No caso do feminino, das 18 atletas, oito são estreantes. O grupo participará de etapas do Circuito Mundial em busca da classificação para o Mundial de 2022, que acontecerá em agosto.

Mas, a chegada de mais uma variante do novo coronavírus preocupa. Assim, como ocorreu no ciclo passado, Sarah teme cancelamentos das competições.

— A Covid tem de permitir a rodagem. Se não, estamos lascados. Uma equipe jovem, sem rodar, terá mais dificuldade de apresentar resultados. É preciso pegar no quimono do rivais para ter confiança. Ainda bem que tenho uma paciência infinita. Sou muito calma, não me estresso. Estou pensando até em fazer o segundo filho — brinca.

A entrevista acabou com Nina pedindo o peito para mamar. O que Sarah atendeu prontamente.

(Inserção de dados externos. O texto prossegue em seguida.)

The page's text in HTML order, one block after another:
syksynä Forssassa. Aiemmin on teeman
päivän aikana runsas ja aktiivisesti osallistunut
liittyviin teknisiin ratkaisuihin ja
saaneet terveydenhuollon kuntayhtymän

— Minha mãe disse que quando eu voltar de viagem ela não vai querer mais o peito. Mas eu vou tentar. Ela não nega nada, aceita tudo. Uma coisa que aprendi é que tem muito mito na maternidade. Cada uma tem uma história. Eu tive uma excelente gravidez mesmo com o susto da Covid. Ela nasceu prematura, após cirurgia de emergência, e não tínhamos nem lavado as roupas da bebê.

Sarah comenta que quer ser uma treinadora técnica. E se compara a Rosicléia, mais emotiva.

— Eu sou mais calma, minha emoção é contida. Fico nervosa? Difícil. Choro? Pouco. Tenho muita tranquilidade e controle. Até quando fui campeã olímpica. Tenho de mostrar o caminho, mesmo duro, e encarar os obstáculos junto dos atletas. No final das contas, o que quero é ouví-los, entender o que estão passando. Ajudar na parte psicológica também. Quero ser uma mãezona.